§ EXERCISE INSTRUCTIONS
Output the data below only from the line containing "Give the box" up to and including the line containing "CPU-only: set USE_TRITON=false", exact and with the pictures left out.

§ RECORDS SHOWN
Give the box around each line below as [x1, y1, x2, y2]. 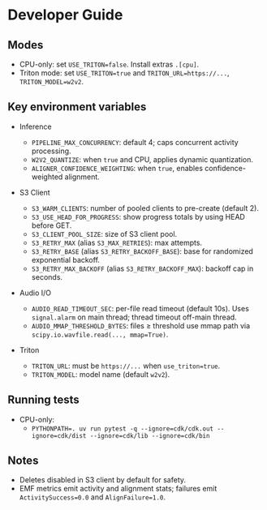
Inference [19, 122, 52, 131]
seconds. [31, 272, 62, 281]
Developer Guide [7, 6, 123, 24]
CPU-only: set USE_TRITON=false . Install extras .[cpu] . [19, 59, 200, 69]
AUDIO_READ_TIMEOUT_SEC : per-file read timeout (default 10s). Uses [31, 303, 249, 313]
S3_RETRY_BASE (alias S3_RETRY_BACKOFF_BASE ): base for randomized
---
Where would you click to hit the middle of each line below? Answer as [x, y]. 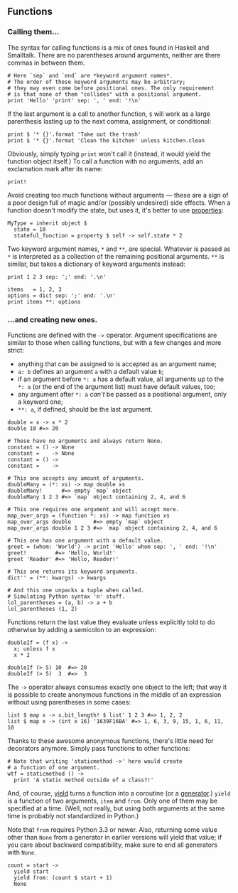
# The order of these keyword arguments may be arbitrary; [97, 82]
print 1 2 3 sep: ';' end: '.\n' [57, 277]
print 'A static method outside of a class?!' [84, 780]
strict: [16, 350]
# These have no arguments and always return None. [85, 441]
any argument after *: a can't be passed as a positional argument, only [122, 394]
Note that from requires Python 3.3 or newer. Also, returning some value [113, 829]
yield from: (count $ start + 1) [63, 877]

§ ANSWER TO THIS EXERCISE
Give the box around each line below as [x1, y1, x2, y2]. 
Inference [19, 122, 52, 131]
seconds. [31, 272, 62, 281]
Developer Guide [7, 6, 123, 24]
CPU-only: set USE_TRITON=false . Install extras .[cpu] . [19, 59, 200, 69]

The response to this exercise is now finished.